* **Description of the task**
The lines to copy are those holding the string "more" in the entries below.

* **Stored records**
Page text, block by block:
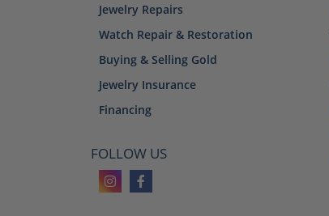
Jewelry Repairs
Watch Repair & Restoration
Buying & Selling Gold
Jewelry Insurance
Financing
FOLLOW US
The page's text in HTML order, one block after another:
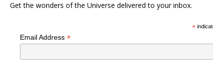
Get the wonders of the Universe delivered to your inbox.
*indicates
Email Address *
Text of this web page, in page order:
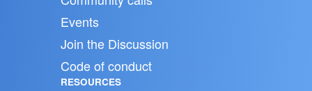
Events
Join the Discussion
Code of conduct
RESOURCES
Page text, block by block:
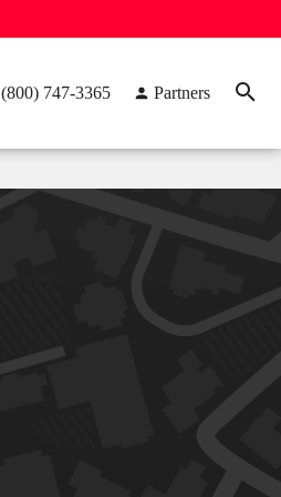
(800) 747-3365 Partners
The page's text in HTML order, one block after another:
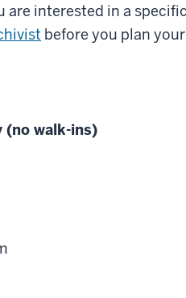
interested in a
before you plan
(no walk-ins)
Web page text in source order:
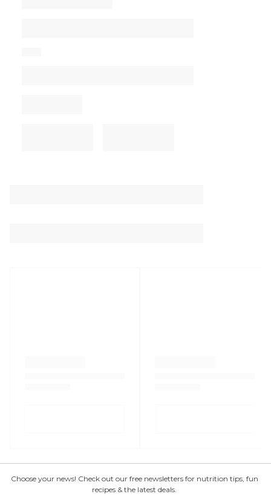
Choose your news! Check out our free newsletters for nutrition tips, fun
recipes & the latest deals.
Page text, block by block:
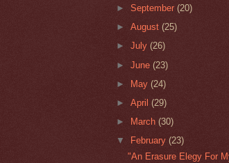
►September(20)
►August(25)
►July(26)
►June(23)
►
May(24)
►April(29)
►
March(30)
▼
February(23)
"An Erasure Elegy For
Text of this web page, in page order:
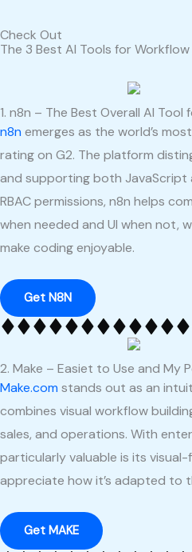
Check Out
The 3 Best AI Tools for
1. n8n – The Best Overall AI
n8n emerges as the world’s
rating on G2. The platform
and supporting both JavaScript
RBAC permissions, n8n helps
when needed and UI when not,
make coding enjoyable.
Get N8N
2. Make – Easiet to Use and
Make.com stands out as an
combines visual workflow
sales, and operations. With
particularly valuable is its
appreciate how it’s adapted to
Get MAKE
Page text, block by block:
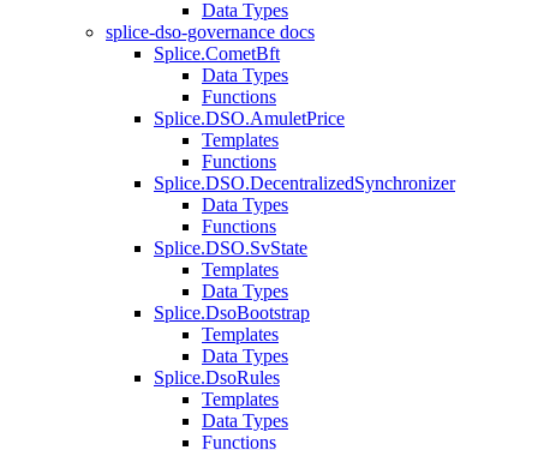
Data Types
splice-dso-governance docs
Splice.CometBft
Data Types
Functions
Splice.DSO.AmuletPrice
Templates
Functions
Splice.DSO.DecentralizedSynchronizer
Data Types
Functions
Splice.DSO.SvState
Templates
Data Types
Splice.DsoBootstrap
Templates
Data Types
Splice.DsoRules
Templates
Data Types
Functions
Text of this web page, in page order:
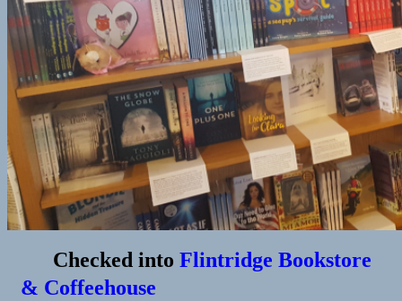
Checked into Flintridge Bookstore
& Coffeehouse
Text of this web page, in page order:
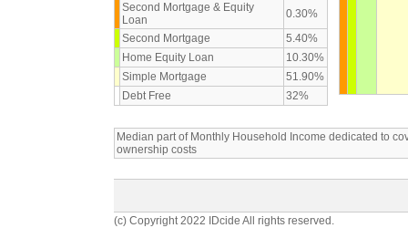
Second Mortgage & Equity
Loan
0.30%
Second Mortgage
5.40%
Home Equity Loan
10.30%
Simple Mortgage
51.90%
Debt Free
32%
Median part of Monthly Household Income dedicated to
ownership costs
(c) Copyright 2022 IDcide All rights reserved.
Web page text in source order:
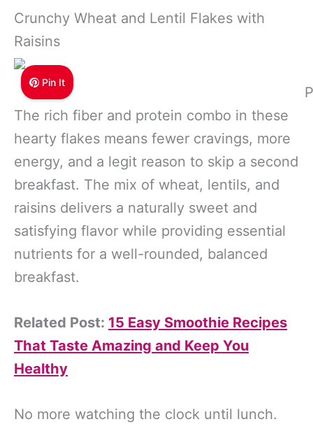
Crunchy Wheat and Lentil Flakes with
Raisins
Pin It
The rich fiber and protein combo in these
hearty flakes means fewer cravings, more
energy, and a legit reason to skip a second
breakfast. The mix of wheat, lentils, and
raisins delivers a naturally sweet and
satisfying flavor while providing essential
nutrients for a well-rounded, balanced
breakfast.
Related Post: 15 Easy Smoothie Recipes
That Taste Amazing and Keep You
Healthy
No more watching the clock until lunch.
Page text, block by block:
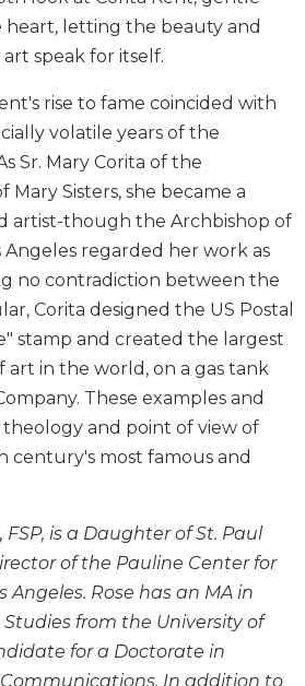
letting the beauty and
speak for itself.
rise to fame coincided with
volatile years of the
Sr. Mary Corita of the
Sisters, she became a
artist-though the Archbishop of
Angeles regarded her work as
no contradiction between the
Corita designed the US Postal
stamp and created the largest
in the world, on a gas tank
These examples and
and point of view of
century's most famous and
is a Daughter of St. Paul
of the Pauline Center for
Angeles. Rose has an MA in
from the University of
for a Doctorate in
In addition to
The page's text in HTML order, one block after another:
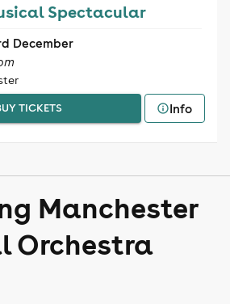
Spectacular
December
TICKETS Info
Manchester
Orchestra
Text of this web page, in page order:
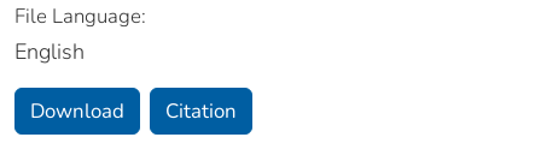
File Language:
English
Download Citation
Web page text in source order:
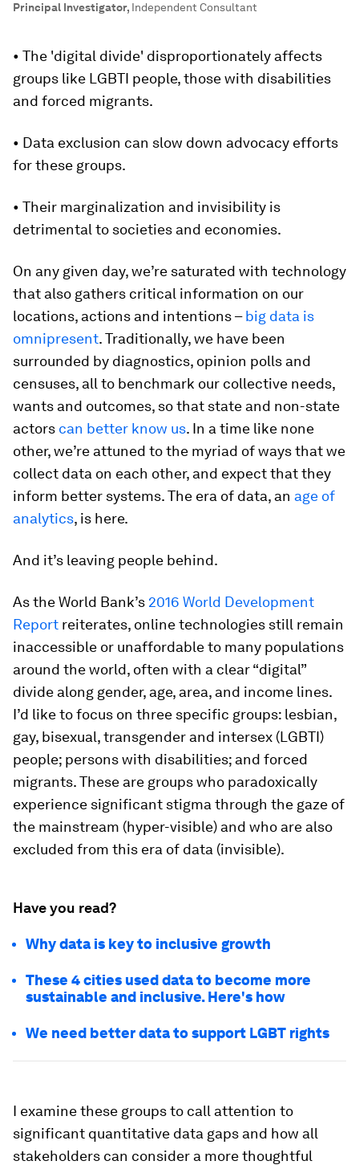
Principal Investigator, Independent Consultant
• The 'digital divide' disproportionately affects
groups like LGBTI people, those with disabilities
and forced migrants.
• Data exclusion can slow down advocacy efforts
for these groups.
• Their marginalization and invisibility is
detrimental to societies and economies.
On any given day, we’re saturated with technology
that also gathers critical information on our
locations, actions and intentions –big data is
omnipresent. Traditionally, we have been
surrounded by diagnostics, opinion polls and
censuses, all to benchmark our collective needs,
wants and outcomes, so that state and non-state
actors can better know us. In a time like none
other, we’re attuned to the myriad of ways that we
collect data on each other, and expect that they
inform better systems. The era of data, an age of
analytics, is here.
And it’s leaving people behind.
As the World Bank’s 2016 World Development
Report reiterates, online technologies still remain
inaccessible or unaffordable to many populations
around the world, often with a clear “digital”
divide along gender, age, area, and income lines.
I’d like to focus on three specific groups: lesbian,
gay, bisexual, transgender and intersex (LGBTI)
people; persons with disabilities; and forced
migrants. These are groups who paradoxically
experience significant stigma through the gaze of
the mainstream (hyper-visible) and who are also
excluded from this era of data (invisible).
Have you read?
Why data is key to inclusive growth
These 4 cities used data to become more
sustainable and inclusive. Here's how
We need better data to support LGBT rights
I examine these groups to call attention to
significant quantitative data gaps and how all
stakeholders can consider a more thoughtful
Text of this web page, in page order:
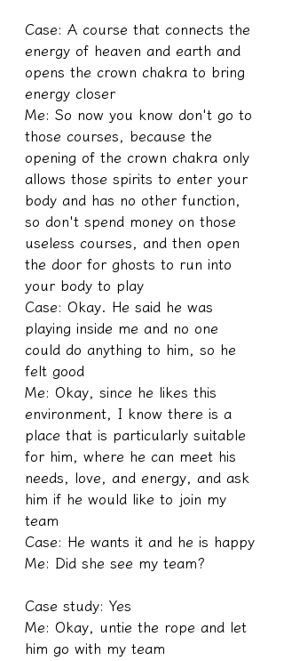
Case: A course that connects the
energy of heaven and earth and
opens the crown chakra to bring
energy closer
Me: So now you know don't go to
those courses, because the
opening of the crown chakra only
allows those spirits to enter your
body and has no other function,
so don't spend money on those
useless courses, and then open
the door for ghosts to run into
your body to play
Case: Okay. He said he was
playing inside me and no one
could do anything to him, so he
felt good
Me: Okay, since he likes this
environment, I know there is a
place that is particularly suitable
for him, where he can meet his
needs, love, and energy, and ask
him if he would like to join my
team
Case: He wants it and he is happy
Me: Did she see my team?
Case study: Yes
Me: Okay, untie the rope and let
him go with my team
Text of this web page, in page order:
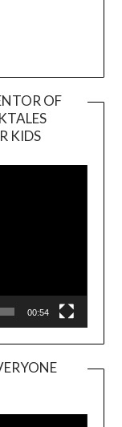
OF
KIDS
00:54
Player
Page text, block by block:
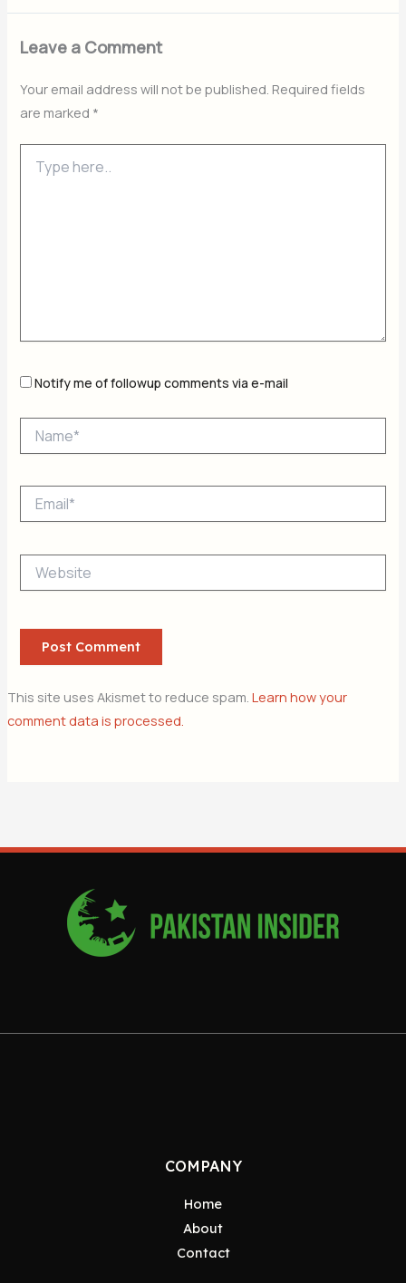
Leave a Comment
Your email address will not be published. Required fields
are marked *
here..
Notify me of followup comments via e-mail
This site uses Akismet to reduce spam. Learn how your
comment data is processed.
COMPANY
Home
About
Contact

* **Solution to this task**
hearty flakes means fewer cravings, more
No more watching the clock until lunch.
These 4 cities used data to become more
stakeholders can consider a more thoughtful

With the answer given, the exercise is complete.